#### [Directions for this task]
The answer must be every entry below, word for word, with the pictures left out.

Data excerpts
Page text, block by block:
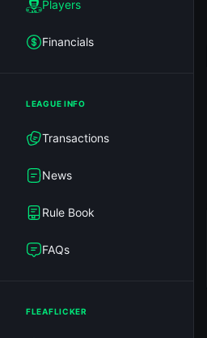
Players
Financials
LEAGUE INFO
Transactions
News
Rule Book
FAQs
FLEAFLICKER
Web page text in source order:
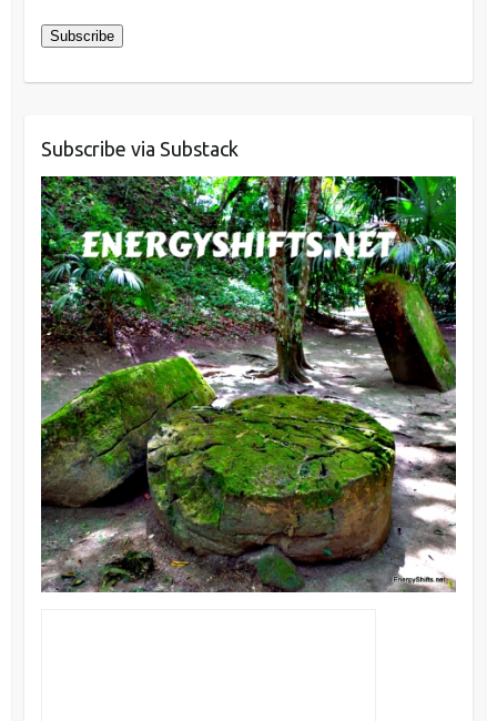
Subscribe
Subscribe via Substack

#### [Response]
Page text, block by block:
Players
Financials
LEAGUE INFO
Transactions
News
Rule Book
FAQs
FLEAFLICKER
Web page text in source order:
Subscribe
Subscribe via Substack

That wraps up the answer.